During the meeting Ivanishvili also touched upon normalization of Russian-Georgian relations, Russian news agency RIA Novosti reported.

"We hope that Russia will take adequate measures to prevent escalation of the situation...The current situation is unfavorable for both countries. We will do whatever is necessary to deepen and improve our historical relations," Ivanishvili said.

The appointment of political scientist and diplomat Zurab Abashidze as the Georgian prime minister's special representative on settling the relations with Moscow was appreciated by Barroso.

The European Commission head pointed out the importance of good relations with Russia for EC partner countries, and at the same time reaffirmed support to the independence and territorial integrity of Georgia.

"There should be no selective justice in Georgia, because it may harm the image of the country," Barroso said at a press conference after his meeting with Ivanishvili.

He appealed to all the players of the Georgian politics to work to maintain a constructive and responsible environment and said this was in the interests of Georgia and all Georgians.

According to Barroso, the elections in Georgia were successful, but democracy does not end on election day.

Ivanishvili's opposition coalition Georgian Dream won the October 1 parliamentary election, after which a new cabinet was formed. Ivanishvili has vowed to maintain incumbent President Mikheil Saakashvili's pro-Western foreign policy and continue the ex-Soviet state's bid to join NATO and ultimately the European Union.

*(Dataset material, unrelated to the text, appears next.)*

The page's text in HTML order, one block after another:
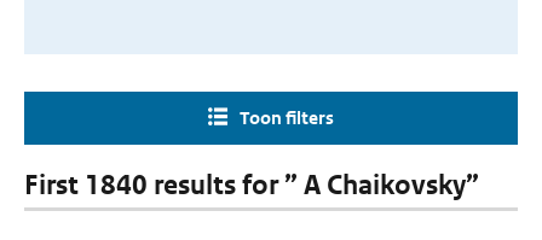
Toon filters
First 1840 results for ” A Chaikovsky”

"The development of the democratic process and respect for the rule of law are its principles. Democracy is a rule of the majority, and at the same time, democracy means respect for minorities. Democracy is beyond elections. It is a culture of political relations in a democratic environment," Barroso said.

Ivanishvili also met with President of the European Council Herman Van Rompuy on Monday as part of his visit to Brussels.

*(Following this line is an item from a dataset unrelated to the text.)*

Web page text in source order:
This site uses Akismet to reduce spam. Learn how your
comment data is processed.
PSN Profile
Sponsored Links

Georgian Foreign Minister Maia Panjikidze and State Minister for European Integration Alexi Petriashvili attended the meeting.

The sides discussed issues related to the European integration of Georgia.

After the meeting, Ivanishvili and Van Rompuy made ​​a statement for the press.

Ivanishvili noted that Georgia's foreign policy will not change.

Meanwhile, Georgian President Mikheil Saakashvili attended the 58th annual session of the NATO Parliamentary Assembly held in Prague on Monday.

At the NATO assembly, NATO Secretary General Anders Fogh Rasmussen expressed concern over the politicization of judicial processes in Georgia.

Ivanishvili, in his interview to Channel 9 in Brussels, suggested that NATO send a working group to review the actual state of affairs in the army.

Ivanishvili said he will raise this issue, as well as the situation around the former chief of the Georgian Joint Staff of the Armed Forces Giorgi Kalandadze in a meeting with the NATO secretary general on Wednesday.

He said that what he believed to be selective justice in Georgia will not exist as before. "Everything will be done in compliance with the law, as never before," Ivanishvili noted.

Ivanishvili strongly criticized the detention of the Georgian armed forces chief of staff by the Prosecutor's Office, saying it was outrageous. He believes it is a reflection of what was the reality in Georgia.

Former chief of staff Giorgi Kalandadze, as well as former Defense Minister Bacho Akhalaia and a former military commander, Zurab Shamatava, are charged with abuse of soldiers. A jail setence of five to eight years could be handed down.

Akhalaia was also charged with illegal suppression of freedoms, which envisions up to twelve years imprisonment.

All three detainees deny the charges.